As I mentioned, our understanding is that there are 14 new posts. We do not know how far along they are with recruiting to those posts. The division also relates to eight new regulatory posts together with a streamlining of the senior management team within the organisation.

I emphasise Pat Kenny’s point that the Crofting Commission is a small organisation. The senior managers’ names, job titles and salaries are set out in the Crofting Commission’s annual report and accounts, and they are not large salaries for senior managers. In other parts of the Scottish Government, they would be considered to be relatively junior grades, but because it is a small organisation and they have a span of responsibilities, they are identified as senior managers. It is reasonable that the Crofting Commission has taken steps to better align the size of its senior management team with the scale of the organisation. We will look into all that further during this year’s audit.

The Convener

Thank you. There will be public interest in the proportionate increases in the salary levels from the regulatory team that is, I presume, working on the front line and those who are in strategic senior management positions. There will also be an interest in the net outcome from the new structure compared to what it was under the previous structure.

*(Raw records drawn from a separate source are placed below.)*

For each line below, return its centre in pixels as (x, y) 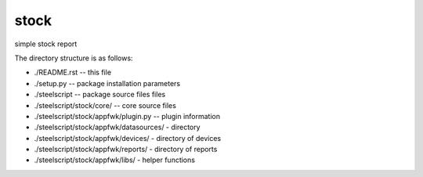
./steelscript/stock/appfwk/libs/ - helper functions (115, 160)
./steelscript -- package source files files (100, 95)
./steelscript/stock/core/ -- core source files (105, 105)
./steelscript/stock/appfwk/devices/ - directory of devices (128, 138)
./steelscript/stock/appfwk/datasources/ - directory (117, 127)
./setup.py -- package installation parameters (107, 83)
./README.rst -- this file (73, 72)
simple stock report (46, 44)
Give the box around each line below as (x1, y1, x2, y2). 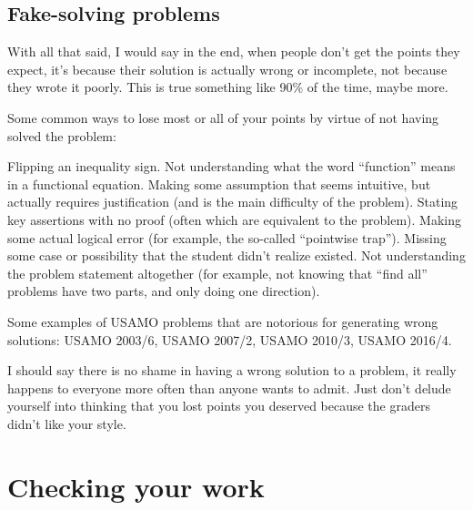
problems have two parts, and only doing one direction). (7, 281, 320, 301)
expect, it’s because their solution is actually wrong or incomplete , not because (7, 59, 448, 78)
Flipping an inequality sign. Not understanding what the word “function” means (7, 157, 456, 176)
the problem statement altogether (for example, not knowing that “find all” (7, 263, 428, 282)
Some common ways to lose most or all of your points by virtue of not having (7, 107, 439, 127)
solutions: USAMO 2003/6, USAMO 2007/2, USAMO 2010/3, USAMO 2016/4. (7, 330, 452, 349)
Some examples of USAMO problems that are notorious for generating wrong (7, 311, 438, 331)
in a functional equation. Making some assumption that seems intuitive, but (7, 174, 431, 193)
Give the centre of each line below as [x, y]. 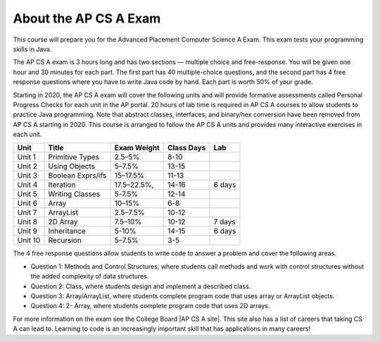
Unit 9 [27, 231]
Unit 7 [27, 213]
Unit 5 [27, 194]
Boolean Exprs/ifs [77, 176]
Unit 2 [27, 166]
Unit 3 [27, 176]
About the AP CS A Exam [87, 18]
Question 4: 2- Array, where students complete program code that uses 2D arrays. [150, 306]
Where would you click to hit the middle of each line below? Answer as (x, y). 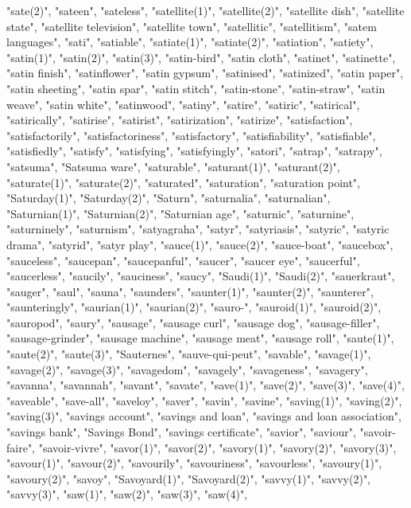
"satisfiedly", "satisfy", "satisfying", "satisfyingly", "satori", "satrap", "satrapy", (194, 151)
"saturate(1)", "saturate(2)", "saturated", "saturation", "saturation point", (184, 182)
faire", (21, 447)
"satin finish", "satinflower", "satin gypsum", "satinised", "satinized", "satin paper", (205, 73)
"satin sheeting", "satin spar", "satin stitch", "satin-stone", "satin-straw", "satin (196, 88)
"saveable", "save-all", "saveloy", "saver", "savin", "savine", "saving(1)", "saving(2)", (204, 400)
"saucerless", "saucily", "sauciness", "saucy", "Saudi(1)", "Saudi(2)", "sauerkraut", (201, 276)
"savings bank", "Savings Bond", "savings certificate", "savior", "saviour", (181, 432)
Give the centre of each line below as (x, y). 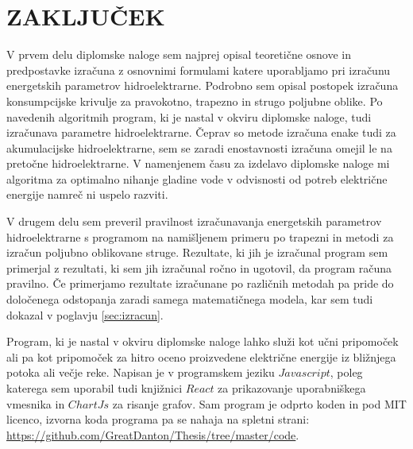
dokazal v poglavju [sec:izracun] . (85, 314)
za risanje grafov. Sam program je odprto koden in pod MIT (259, 403)
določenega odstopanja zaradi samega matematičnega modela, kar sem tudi (190, 299)
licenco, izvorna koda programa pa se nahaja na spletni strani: (158, 419)
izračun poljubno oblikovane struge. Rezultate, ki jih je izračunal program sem (197, 252)
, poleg (346, 372)
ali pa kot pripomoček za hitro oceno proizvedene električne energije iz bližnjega (201, 356)
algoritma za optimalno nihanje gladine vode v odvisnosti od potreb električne (197, 178)
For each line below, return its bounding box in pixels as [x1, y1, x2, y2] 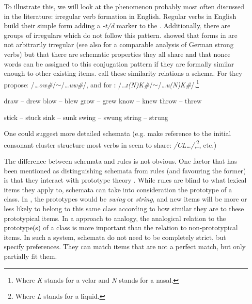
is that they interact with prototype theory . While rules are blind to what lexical [4, 175, 247, 185]
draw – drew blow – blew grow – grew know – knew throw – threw [4, 96, 202, 105]
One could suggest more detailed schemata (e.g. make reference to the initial [4, 128, 231, 138]
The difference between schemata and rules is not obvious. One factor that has [4, 156, 237, 166]
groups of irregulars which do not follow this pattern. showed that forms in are [4, 30, 237, 40]
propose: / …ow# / [4, 79, 56, 89]
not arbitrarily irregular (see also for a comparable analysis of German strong [4, 39, 234, 50]
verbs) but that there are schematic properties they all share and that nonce [4, 49, 231, 59]

My final point is to pick up on something that you spoke about earlier. Some of the new commissioners were elected and some were appointed. I am interested in understanding what training and development they have been given. In answer to Colin Beattie’s earlier questions, you talked about the role of the public bodies unit and there is an expectation that training will be provided. In our report, we identified that we would want to understand what quality of training is being provided to a new cohort of commissioners.

Stephen Boyle

I will happily start on that one, and then Pat and Kirsty can come in as they see fit.

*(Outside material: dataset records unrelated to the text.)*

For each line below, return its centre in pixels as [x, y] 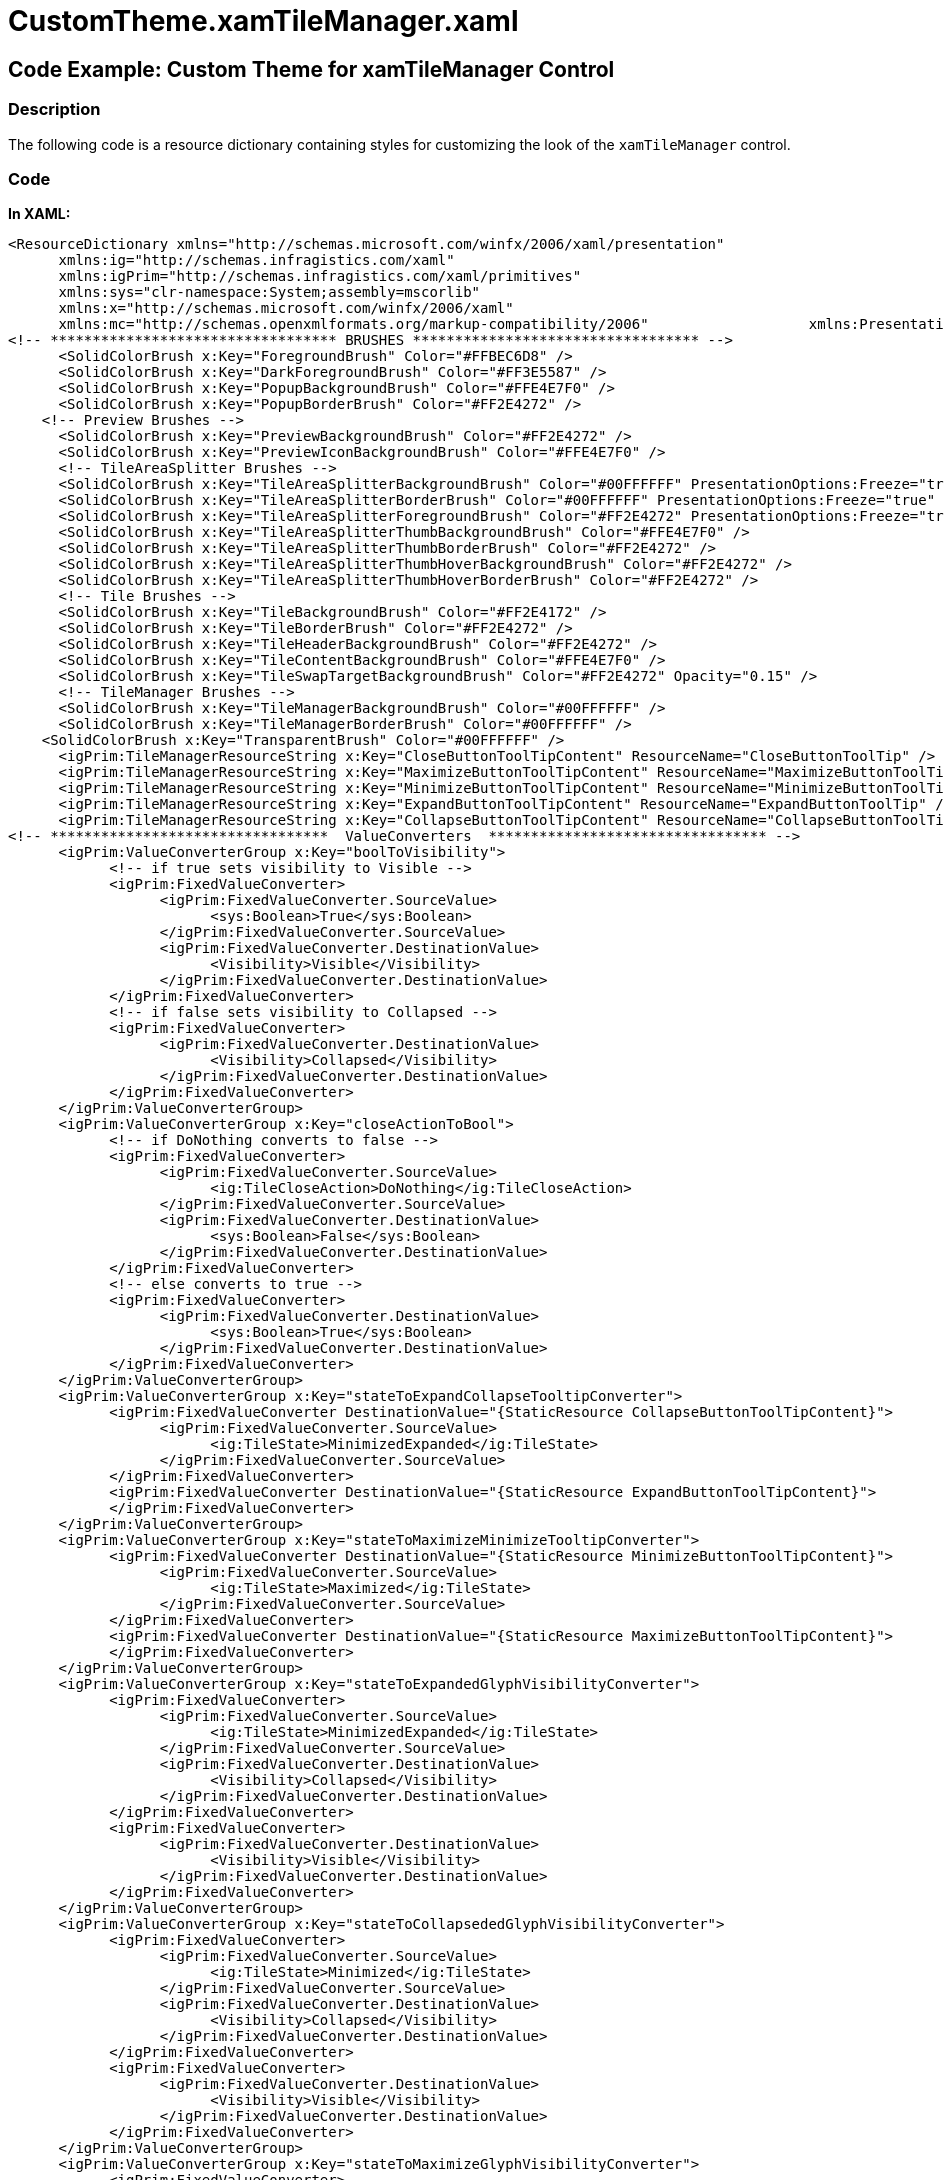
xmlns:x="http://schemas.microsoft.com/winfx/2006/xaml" [286, 308]
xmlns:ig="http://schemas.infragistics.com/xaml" [256, 260]
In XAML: [39, 214]
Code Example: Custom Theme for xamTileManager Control [311, 69]
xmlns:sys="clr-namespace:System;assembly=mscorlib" [269, 292]
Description [54, 109]
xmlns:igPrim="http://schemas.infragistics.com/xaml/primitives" [320, 276]
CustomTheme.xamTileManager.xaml [263, 21]
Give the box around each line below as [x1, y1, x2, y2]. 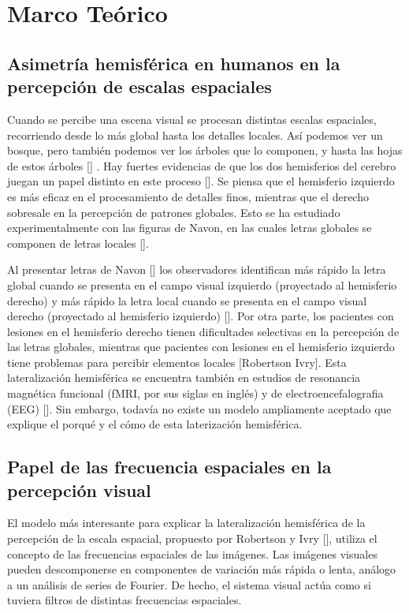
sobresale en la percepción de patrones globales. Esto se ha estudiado [7, 204, 340, 220]
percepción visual [7, 477, 151, 502]
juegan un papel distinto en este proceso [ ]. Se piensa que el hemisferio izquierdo [7, 173, 395, 189]
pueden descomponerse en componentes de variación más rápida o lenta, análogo [7, 561, 396, 577]
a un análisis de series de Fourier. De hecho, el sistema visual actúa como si [7, 576, 371, 592]
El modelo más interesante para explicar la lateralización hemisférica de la [7, 514, 366, 531]
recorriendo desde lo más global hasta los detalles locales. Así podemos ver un [7, 126, 383, 143]
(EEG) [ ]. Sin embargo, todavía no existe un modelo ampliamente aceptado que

One of the first things that the training did was to clarify roles and responsibilities, together with giving a clearer understanding of the framework agreement and the code of corporate governance and the wider support that the Scottish Government provides: Mr Beattie mentioned the public bodies unit. The Government has been working on a programme of learning, development and training. Its governance hub for new public board members takes them through a range of scenarios, including accountability arrangements. It informs them about the role of this committee and so forth. That package is available across the piece, and I understand that there is also a dedicated training plan specifically for Crofting Commission members so that they can understand more clearly the roles of commissioners and staff that were features of previous reports.

All the building blocks are in place so that new commissioners, together with existing commissioners, have a clearer understanding of who is responsible for what, so that they can avoid some of the pitfalls that brought us to having to prepare the report together with previous recommendations.

I will stop there in case colleagues want to come in with any detail that supports what I have said.

Kirsty Ridd

I do not have any more detail to add.

Pat Kenny

That covered it all, Auditor General.

The Convener

Thanks very much. As none of the committee members has any more questions, I am going to draw this meeting to a close. I thank Pat Kenny, Stephen Boyle and Kirsty Ridd. We appreciate your input this morning. There are some things that we might want to follow up with you and the Crofting Commission.

I now close the public part of this morning’s meeting.

09:44 Meeting continued in private until 10:58.